BM CH11

Cards (56)

  • define selection effect
    In an independent groups design, when the two independent variable groups have systematically different kinds of participants in them.
  • define 'one-group, pretest/posttest design'
    An experiment in which a researcher recruits one group of participants; measures them on a pretest; exposes them to a treatment, intervention, or change; and then measures them on a posttest. (has no comparison group).
  • define maturation threat
    A threat to internal validity that occurs when an observed change in an experimental group could have emerged more or less spontaneously over time. People adapt to changed environments over time. (e.g. children get better at walking and talking; plants grow taller —but not because of any outside intervention.)
  • define history threat
    A threat to internal validity that occurs when it is unclear whether a change in the treatment group is caused by the treatment itself or by an external or historical factor that affects most members of the group. Something specific has happened between the pretest and posttest. (e.g. using less heating because the weather has gotten warmer).
  • define regression threat
    A threat to internal validity related to regression to the mean, a phenomenon in which any extreme finding is likely to be closer to its own typical, or mean, level the next time it is measured (with or without the experimental treatment or intervention). An unusually good performance or outcome is likely to regress downward (toward its mean) the next time. And an unusually bad performance or outcome is likely to regress upward (toward its mean) the next time. Either extreme is explainable by an unusually lucky, or an unusually unlucky, combination of random events. Only occur when a group is measured twice, and only when the group has an extreme score at pretest.
  • define regression to the mean
    A phenomenon in which an extreme finding is likely to be closer to its own typical, or mean, level the next time it is measured, because the same combination of chance factors that made the finding extreme are not present the second time. When a group average (mean) is unusually extreme at Time 1, the next time that group is measured (Time 2), it is likely to be less extreme— closer to its typical or average performance. Can happen when benefitting from randomness - factors that just happen to be going their way/advantaging them. (e.g. weather, your friend's moods, having a particularly unlucky day, familiarity with setting).
  • define attrition threat
    In a pretest/posttest, repeated-measures, or quasi-experimental study, a threat to internal validity that occurs when a systematic type of participant drops out of the study before it ends.
  • define testing threat
    In a repeated-measures experiment or quasi-experiment, a kind of order effect in which scores change over time just because participants have taken the test more than once; includes practice effects.
  • define instrumentation threat
    A threat to internal validity that occurs when a measuring instrument changes over time. (e.g.
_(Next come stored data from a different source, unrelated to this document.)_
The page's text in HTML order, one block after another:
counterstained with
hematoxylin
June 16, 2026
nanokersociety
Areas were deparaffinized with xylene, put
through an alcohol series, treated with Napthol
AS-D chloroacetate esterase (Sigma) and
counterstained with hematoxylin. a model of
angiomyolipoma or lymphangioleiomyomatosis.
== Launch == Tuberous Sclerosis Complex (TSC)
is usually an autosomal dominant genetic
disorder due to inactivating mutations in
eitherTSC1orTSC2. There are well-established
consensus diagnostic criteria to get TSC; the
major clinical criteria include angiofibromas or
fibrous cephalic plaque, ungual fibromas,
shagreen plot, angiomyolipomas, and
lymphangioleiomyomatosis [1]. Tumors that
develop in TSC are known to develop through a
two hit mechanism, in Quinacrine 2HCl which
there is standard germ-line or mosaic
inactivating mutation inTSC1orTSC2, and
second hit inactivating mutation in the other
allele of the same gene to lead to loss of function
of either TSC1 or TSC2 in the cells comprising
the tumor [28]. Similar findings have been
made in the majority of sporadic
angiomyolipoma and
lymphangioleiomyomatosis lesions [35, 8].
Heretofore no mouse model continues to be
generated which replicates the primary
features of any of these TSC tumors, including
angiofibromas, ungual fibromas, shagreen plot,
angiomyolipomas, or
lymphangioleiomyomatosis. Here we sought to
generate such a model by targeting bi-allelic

In observational research, the people who are coding behaviours are the measuring instrument, and over a period of time, they might change their standards for judging behaviour by becoming stricter or more lenient.)
  • define selection-history threat
    A threat to internal validity in which a historical or seasonal event systematically affects only the participants in the treatment group or only those in the comparison group, not both.

    Only for studies with at least two conditions
  • define selection-attrition threat
    A threat to internal validity in which participants are likely to drop out of either the treatment group or the comparison group, not both.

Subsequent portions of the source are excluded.